The records below hold a stretch from the line with "will generally be" through the line with "a void type, [i]"; return exactly those lines, ends included, and nothing more.

» **Study material**:
● ● ●

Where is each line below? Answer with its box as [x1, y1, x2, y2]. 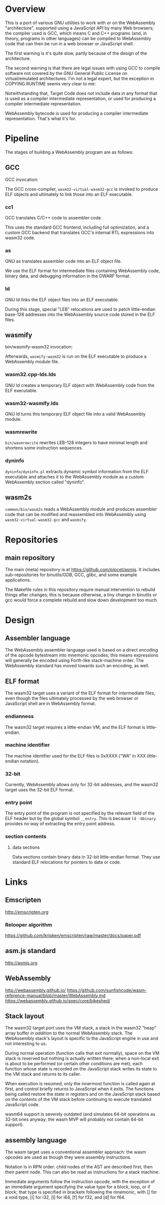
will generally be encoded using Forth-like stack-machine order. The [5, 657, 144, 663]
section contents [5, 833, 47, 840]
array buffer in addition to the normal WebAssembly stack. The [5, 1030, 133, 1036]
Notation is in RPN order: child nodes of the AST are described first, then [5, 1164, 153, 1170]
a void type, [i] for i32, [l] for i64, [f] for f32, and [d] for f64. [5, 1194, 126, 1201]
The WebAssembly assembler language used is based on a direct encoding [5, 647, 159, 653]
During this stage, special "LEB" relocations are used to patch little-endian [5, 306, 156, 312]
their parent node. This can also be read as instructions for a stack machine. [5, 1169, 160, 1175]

● ● ●

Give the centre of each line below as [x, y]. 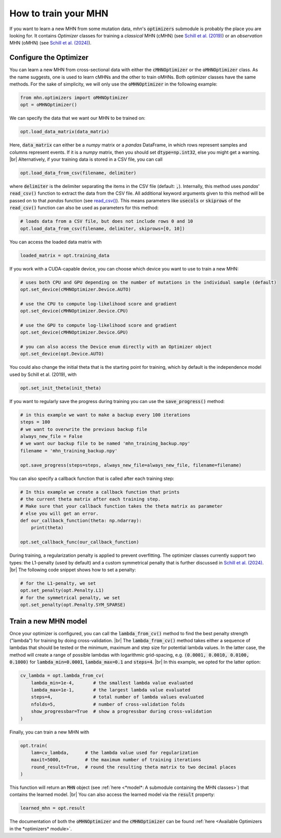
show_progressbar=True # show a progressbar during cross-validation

● ● ●

» **Problem solution**:
will generally be encoded using Forth-like stack-machine order. The [5, 657, 144, 663]
section contents [5, 833, 47, 840]
array buffer in addition to the normal WebAssembly stack. The [5, 1030, 133, 1036]
Notation is in RPN order: child nodes of the AST are described first, then [5, 1164, 153, 1170]
a void type, [i] for i32, [l] for i64, [f] for f32, and [d] for f64. [5, 1194, 126, 1201]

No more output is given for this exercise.